Growing Coffee- Explaining All About the Rearing Of Coffee Coffee is a favorite drink of millions of people around the globe. Many of us wake up to the invigorating taste of espresso at morning. Indeed, this is a great way to start the day. The ardent coffee lovers simply can’t miss their coffee drink at various times of the day- during breaks in between work. A cup of piping hot coffee not only awakens us but also helps keep us energetic throughout the day.

Coffee drinks of all types, be it plain coffee or espresso or latte or cappuccino or some other specialty coffee beverage, are prepared from the beans of the coffee plant. The coffee plants, the seeds (beans) of which yield coffee, are grown on a large scale in various parts of the world. Over seventy countries from Indonesia to Brazil cultivate coffee. Usually, the regions of the world that lie between the Tropic of Capricorn and the Tropic of Cancer are the suitable coffee growing areas.
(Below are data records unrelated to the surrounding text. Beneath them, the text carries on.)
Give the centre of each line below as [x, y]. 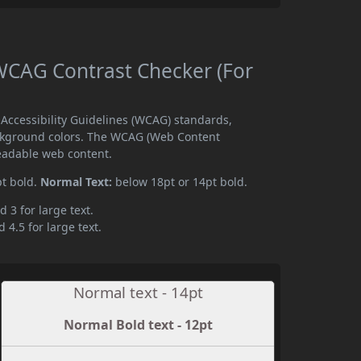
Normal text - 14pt [138, 293]
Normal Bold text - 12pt [138, 325]
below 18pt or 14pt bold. [180, 182]
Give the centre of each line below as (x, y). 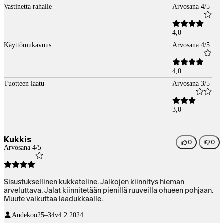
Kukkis (18, 139)
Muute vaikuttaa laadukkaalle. (53, 199)
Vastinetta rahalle (28, 6)
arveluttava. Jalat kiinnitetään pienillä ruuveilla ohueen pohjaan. (109, 190)
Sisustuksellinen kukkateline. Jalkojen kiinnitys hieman (94, 182)
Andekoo (25, 215)
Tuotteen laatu (24, 83)
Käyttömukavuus (28, 45)
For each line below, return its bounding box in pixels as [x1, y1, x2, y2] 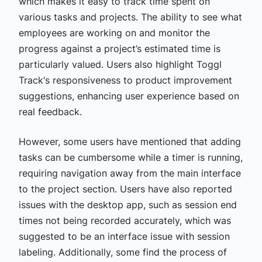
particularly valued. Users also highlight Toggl [18, 58, 222, 70]
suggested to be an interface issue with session [18, 230, 230, 242]
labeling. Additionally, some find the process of [18, 246, 227, 258]
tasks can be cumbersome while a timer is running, [18, 151, 243, 163]
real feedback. [18, 105, 82, 118]
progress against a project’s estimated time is [18, 42, 220, 54]
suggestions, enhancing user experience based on [18, 89, 239, 102]
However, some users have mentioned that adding [18, 135, 241, 147]
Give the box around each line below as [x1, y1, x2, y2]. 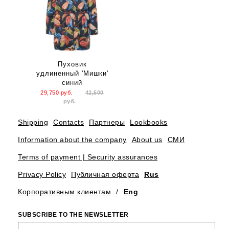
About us [131, 135, 163, 144]
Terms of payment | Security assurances [18, 152, 157, 161]
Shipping [18, 118, 48, 126]
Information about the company [18, 135, 127, 144]
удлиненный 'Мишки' [36, 69, 108, 77]
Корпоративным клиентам [18, 187, 111, 196]
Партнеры [89, 118, 125, 126]
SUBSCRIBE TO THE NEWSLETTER [18, 211, 129, 218]
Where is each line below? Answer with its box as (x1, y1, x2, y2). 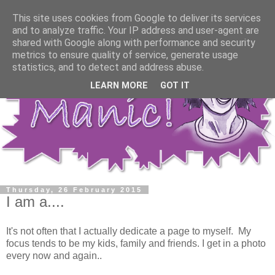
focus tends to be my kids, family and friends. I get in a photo (6, 238, 266, 249)
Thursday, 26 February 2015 (6, 186, 142, 194)
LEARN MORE (90, 80, 148, 91)
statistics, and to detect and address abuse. (12, 61, 204, 73)
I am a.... (6, 193, 64, 211)
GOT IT (160, 80, 190, 91)
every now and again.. (6, 250, 102, 261)
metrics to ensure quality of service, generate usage (12, 49, 238, 61)
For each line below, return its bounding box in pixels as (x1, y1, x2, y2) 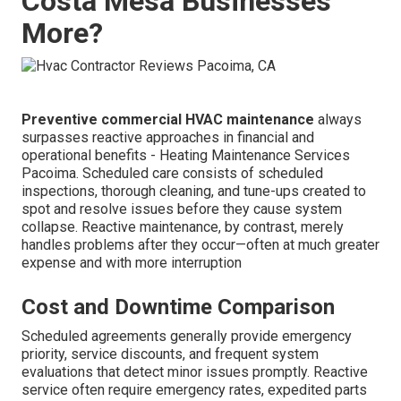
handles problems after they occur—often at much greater (21, 235, 380, 253)
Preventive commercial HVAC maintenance (21, 110, 314, 128)
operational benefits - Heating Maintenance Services (21, 146, 350, 164)
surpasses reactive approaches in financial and (21, 128, 314, 146)
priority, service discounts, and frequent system (21, 345, 319, 363)
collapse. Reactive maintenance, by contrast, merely (21, 218, 344, 235)
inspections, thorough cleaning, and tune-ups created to (21, 182, 366, 200)
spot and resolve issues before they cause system (21, 200, 342, 218)

The coffee growing belt includes the region around the Equator- Central America, Northern South America, Africa, India, Indonesia, the Middle East and the Hawaii.

Cultivation of varieties of the coffee plant The coffee plant is a small and evergreen tree. Cultivation of coffee takes place in plantations. This involves a labor intensive process that depends more on farming. That is why the cultivation of coffee is more suited for the developing nations lying in and around the equatorial regions.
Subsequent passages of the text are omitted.